With the latest improvements in surgical procedures, the recovery time is immediate. There is no bed rest or hospitalization required after the hair transplant and the patient can immediately get back to home after the OPD procedure. He can even get back to office from Day 2 after surgery (provided the hair transplant is done by a qualified and skilled / experienced surgeon). Also the procedure is made almost painless by these experienced surgeons whereas it used to be associated with lots of pain in earlier days.

The procedure

At an initial consultation, the surgeon analyzes the patient's scalp, discusses his preferences and expectations, and advises him/her on the best approach (e.g. single vs. multiple sessions) and what results might reasonably be expected.

For several days prior to surgery the patient refrains from using any medicines, or alcohol, which might result in intraoperative bleeding and resultant poor "take" of the grafts. Pre-operative antibiotics are commonly prescribed to prevent wound or graft infections.

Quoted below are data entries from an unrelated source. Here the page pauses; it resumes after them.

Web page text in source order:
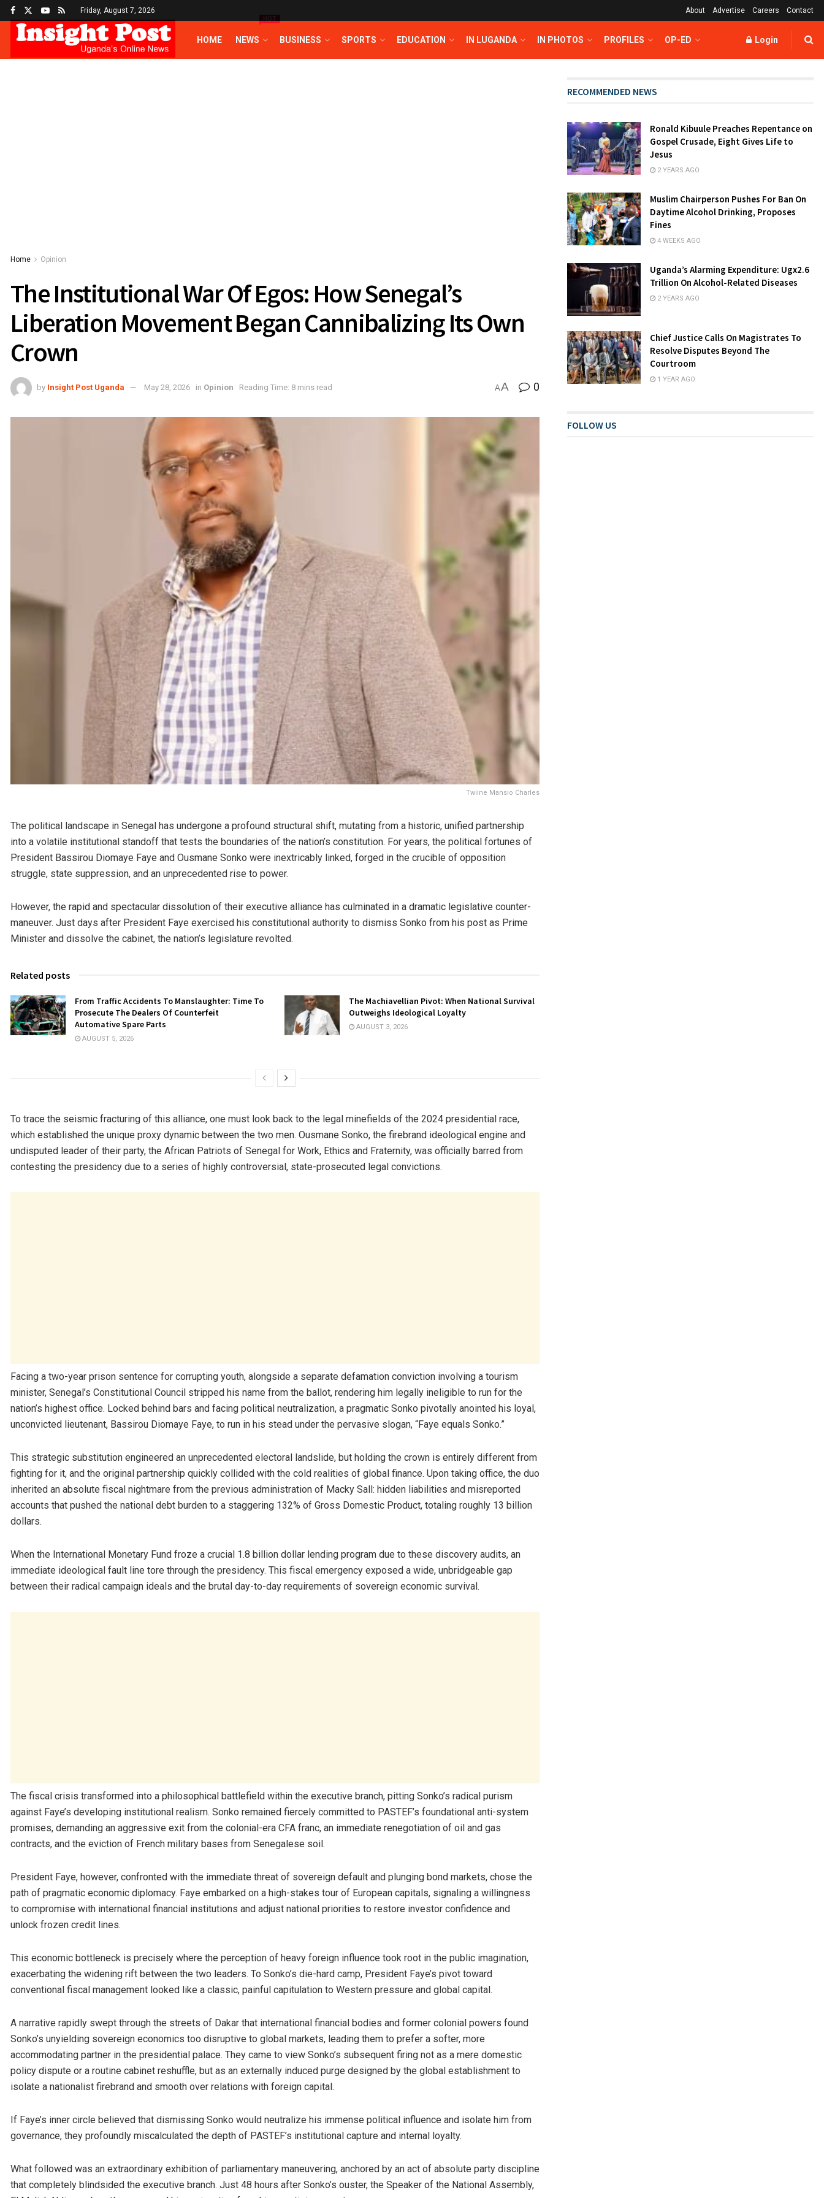
Friday, August 7, 2026 About Advertise Careers Contact
HOME NEWS
HOT
BUSINESS SPORTS EDUCATION IN LUGANDA IN PHOTOS PROFILES OP-ED Login
Home Opinion
The Institutional War Of Egos: How Senegal’s
Liberation Movement Began Cannibalizing Its Own
Crown
by Insight Post Uganda May 28, 2026 in Opinion Reading Time: 8 mins read AA 0
Twiine Mansio Charles
The political landscape in Senegal has undergone a profound structural shift, mutating from a historic, unified partnership
into a volatile institutional standoff that tests the boundaries of the nation’s constitution. For years, the political fortunes of
President Bassirou Diomaye Faye and Ousmane Sonko were inextricably linked, forged in the crucible of opposition
struggle, state suppression, and an unprecedented rise to power.
However, the rapid and spectacular dissolution of their executive alliance has culminated in a dramatic legislative counter-
maneuver. Just days after President Faye exercised his constitutional authority to dismiss Sonko from his post as Prime
Minister and dissolve the cabinet, the nation’s legislature revolted.
Related posts
From Traffic Accidents To Manslaughter: Time To
Prosecute The Dealers Of Counterfeit
Automative Spare Parts
AUGUST 5, 2026
The Machiavellian Pivot: When National Survival
Outweighs Ideological Loyalty
AUGUST 3, 2026
To trace the seismic fracturing of this alliance, one must look back to the legal minefields of the 2024 presidential race,
which established the unique proxy dynamic between the two men. Ousmane Sonko, the firebrand ideological engine and
undisputed leader of their party, the African Patriots of Senegal for Work, Ethics and Fraternity, was officially barred from
contesting the presidency due to a series of highly controversial, state-prosecuted legal convictions.
Facing a two-year prison sentence for corrupting youth, alongside a separate defamation conviction involving a tourism
minister, Senegal’s Constitutional Council stripped his name from the ballot, rendering him legally ineligible to run for the
nation’s highest office. Locked behind bars and facing political neutralization, a pragmatic Sonko pivotally anointed his loyal,
unconvicted lieutenant, Bassirou Diomaye Faye, to run in his stead under the pervasive slogan, “Faye equals Sonko.”
This strategic substitution engineered an unprecedented electoral landslide, but holding the crown is entirely different from
fighting for it, and the original partnership quickly collided with the cold realities of global finance. Upon taking office, the duo
inherited an absolute fiscal nightmare from the previous administration of Macky Sall: hidden liabilities and misreported
accounts that pushed the national debt burden to a staggering 132% of Gross Domestic Product, totaling roughly 13 billion
dollars.
When the International Monetary Fund froze a crucial 1.8 billion dollar lending program due to these discovery audits, an
immediate ideological fault line tore through the presidency. This fiscal emergency exposed a wide, unbridgeable gap
between their radical campaign ideals and the brutal day-to-day requirements of sovereign economic survival.
The fiscal crisis transformed into a philosophical battlefield within the executive branch, pitting Sonko’s radical purism
against Faye’s developing institutional realism. Sonko remained fiercely committed to PASTEF’s foundational anti-system
promises, demanding an aggressive exit from the colonial-era CFA franc, an immediate renegotiation of oil and gas
contracts, and the eviction of French military bases from Senegalese soil.
President Faye, however, confronted with the immediate threat of sovereign default and plunging bond markets, chose the
path of pragmatic economic diplomacy. Faye embarked on a high-stakes tour of European capitals, signaling a willingness
to compromise with international financial institutions and adjust national priorities to restore investor confidence and
unlock frozen credit lines.
This economic bottleneck is precisely where the perception of heavy foreign influence took root in the public imagination,
exacerbating the widening rift between the two leaders. To Sonko’s die-hard camp, President Faye’s pivot toward
conventional fiscal management looked like a classic, painful capitulation to Western pressure and global capital.
A narrative rapidly swept through the streets of Dakar that international financial bodies and former colonial powers found
Sonko’s unyielding sovereign economics too disruptive to global markets, leading them to prefer a softer, more
accommodating partner in the presidential palace. They came to view Sonko’s subsequent firing not as a mere domestic
policy dispute or a routine cabinet reshuffle, but as an externally induced purge designed by the global establishment to
isolate a nationalist firebrand and smooth over relations with foreign capital.
If Faye’s inner circle believed that dismissing Sonko would neutralize his immense political influence and isolate him from
governance, they profoundly miscalculated the depth of PASTEF’s institutional capture and internal loyalty.
What followed was an extraordinary exhibition of parliamentary maneuvering, anchored by an act of absolute party discipline
that completely blindsided the executive branch. Just 48 hours after Sonko’s ouster, the Speaker of the National Assembly,
RECOMMENDED NEWS
Ronald Kibuule Preaches Repentance on
Gospel Crusade, Eight Gives Life to
Jesus
2 YEARS AGO
Muslim Chairperson Pushes For Ban On
Daytime Alcohol Drinking, Proposes
Fines
4 WEEKS AGO
Uganda’s Alarming Expenditure: Ugx2.6
Trillion On Alcohol-Related Diseases
2 YEARS AGO
Chief Justice Calls On Magistrates To
Resolve Disputes Beyond The
Courtroom
1 YEAR AGO
FOLLOW US

In recent years hair transplants have become less expensive.

Surgery

Transplant operations are performed on an outpatient basis, with mild sedation (optional) and injected topical anesthesia, and typically last about four hours. The scalp is shampooed and then treated with an antibacterial chemical prior to the donor scalp being harvested.

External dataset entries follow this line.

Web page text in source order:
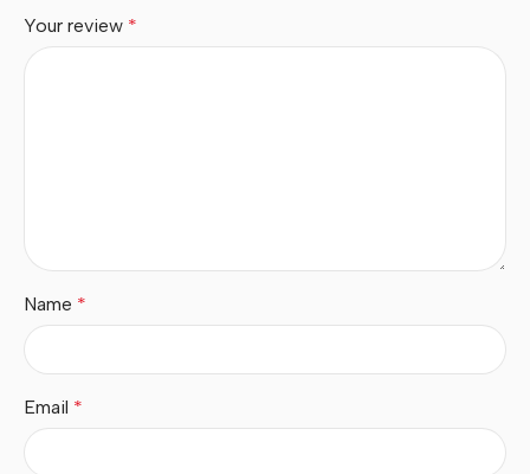
Your review *
Name *
Email *
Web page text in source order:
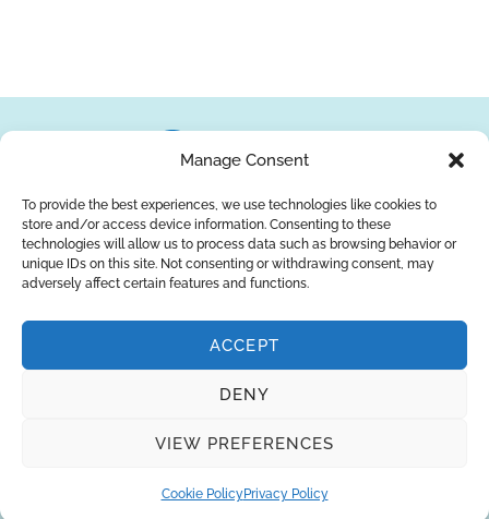
Manage Consent
To provide the best experiences, we use technologies like cookies to
store and/or access device information. Consenting to these
technologies will allow us to process data such as browsing behavior or
unique IDs on this site. Not consenting or withdrawing consent, may
adversely affect certain features and functions.
ACCEPT
DENY
VIEW PREFERENCES
Cookie PolicyPrivacy Policy
About UsBrandsReturns BlogContact Us
SUBSCRIBE
© Copyright 2026AQUAANALYTIC
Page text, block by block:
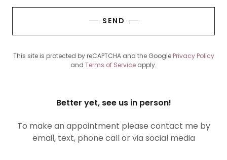
SEND
This site is protected by reCAPTCHA and the Google Privacy Policy
and Terms of Service apply.
Better yet, see us in person!
To make an appointment please contact me by
email, text, phone call or via social media
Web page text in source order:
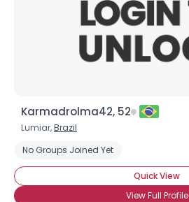
Karmadrolma42, 52
Lumiar,Brazil
No Groups Joined Yet
Quick View
View Full Profile
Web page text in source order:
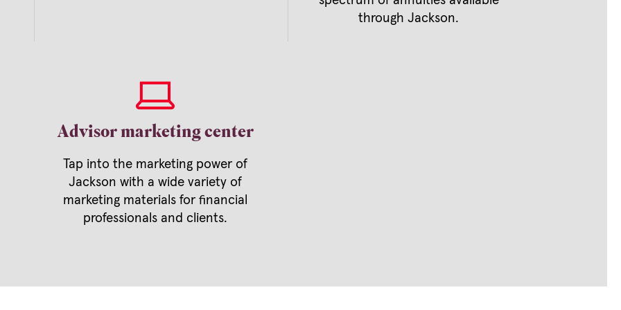
through Jackson.
Advisor marketing center
Tap into the marketing power of
Jackson with a wide variety of
marketing materials for financial
professionals and clients.
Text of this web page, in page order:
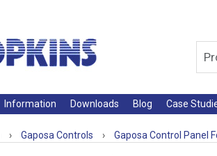
Information Downloads Blog Case
› Gaposa Controls › Gaposa Control Panel
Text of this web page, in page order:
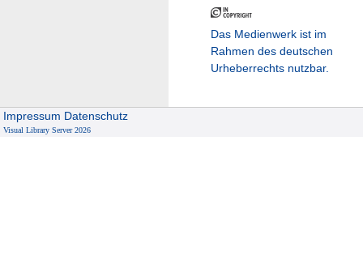
Das Medienwerk ist im
Rahmen des deutschen
Urheberrechts nutzbar.
Impressum Datenschutz
Visual Library Server 2026
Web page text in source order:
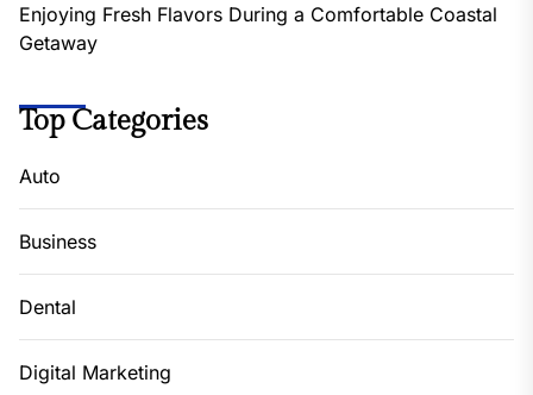
Enjoying Fresh Flavors During a Comfortable Coastal
Getaway
Top Categories
Auto
Business
Dental
Digital Marketing
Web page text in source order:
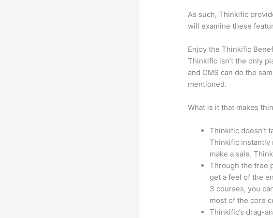
As such, Thinkific
will examine these
Enjoy the Thinkific
Thinkific isn’t the only
and CMS can do the
mentioned.
What is it that makes
Thinkific doesn’t
Thinkific instantly
make a sale.
Through the free
get a feel of the
3 courses, you
most of the core
Thinkific’s drag-
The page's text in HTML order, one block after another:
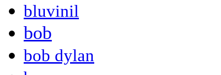
bluvinil
bob
bob dylan
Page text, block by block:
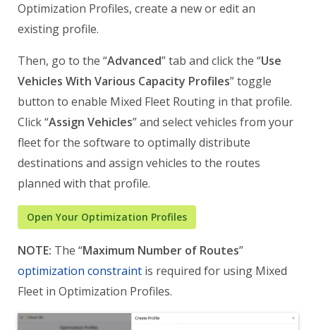
Optimization Profiles, create a new or edit an
existing profile.
Then, go to the “Advanced” tab and click the “Use
Vehicles With Various Capacity Profiles” toggle
button to enable Mixed Fleet Routing in that profile.
Click “Assign Vehicles” and select vehicles from your
fleet for the software to optimally distribute
destinations and assign vehicles to the routes
planned with that profile.
Open Your Optimization Profiles
NOTE: The “Maximum Number of Routes”
optimization constraint is required for using Mixed
Fleet in Optimization Profiles.
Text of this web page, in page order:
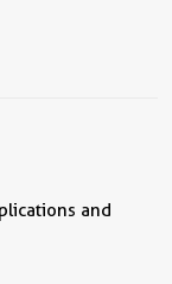
and
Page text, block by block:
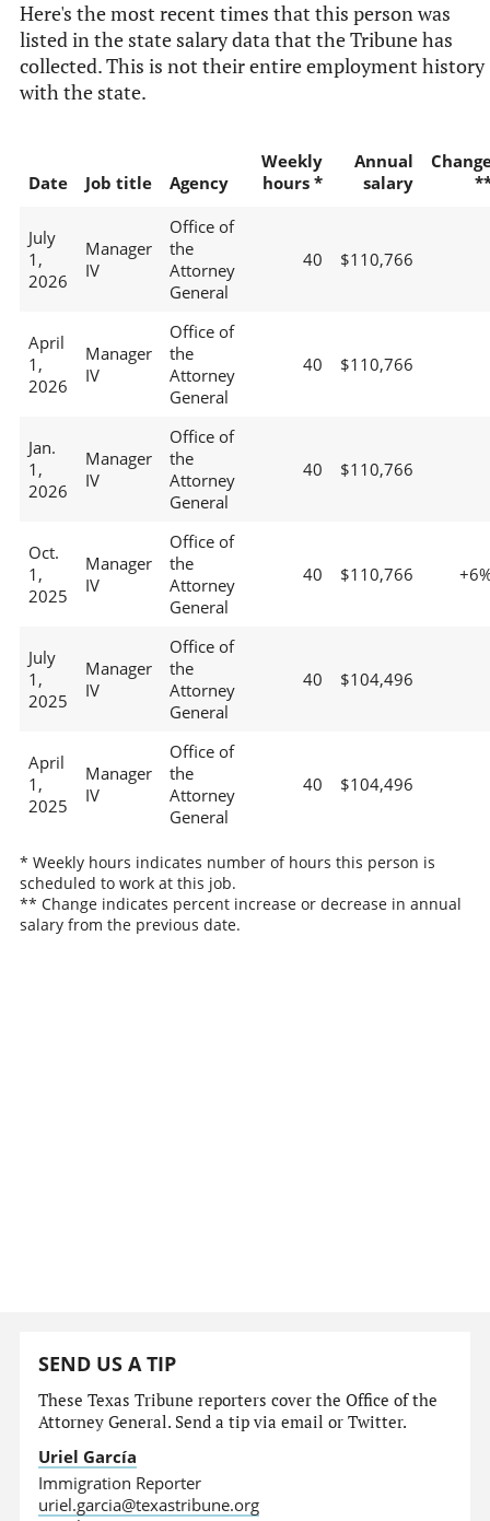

In the usual follicular unit procedure, the surgeon harvests a strip of skin from the posterior scalp, in an area of good hair growth. The excised strip is about 1–1.5 x 15–30 cm in size. While closing the resulting wound, assistants begin to dissect individual follicular unit grafts from the strip. Working with binocular Stereo-microscopes, they carefully remove excess fibrous and fatty tissue while trying to avoid damage to the follicular cells that will be used for grafting. The latest method of closure is called 'Trichophytic closure' which results in much finer scars at the donor area.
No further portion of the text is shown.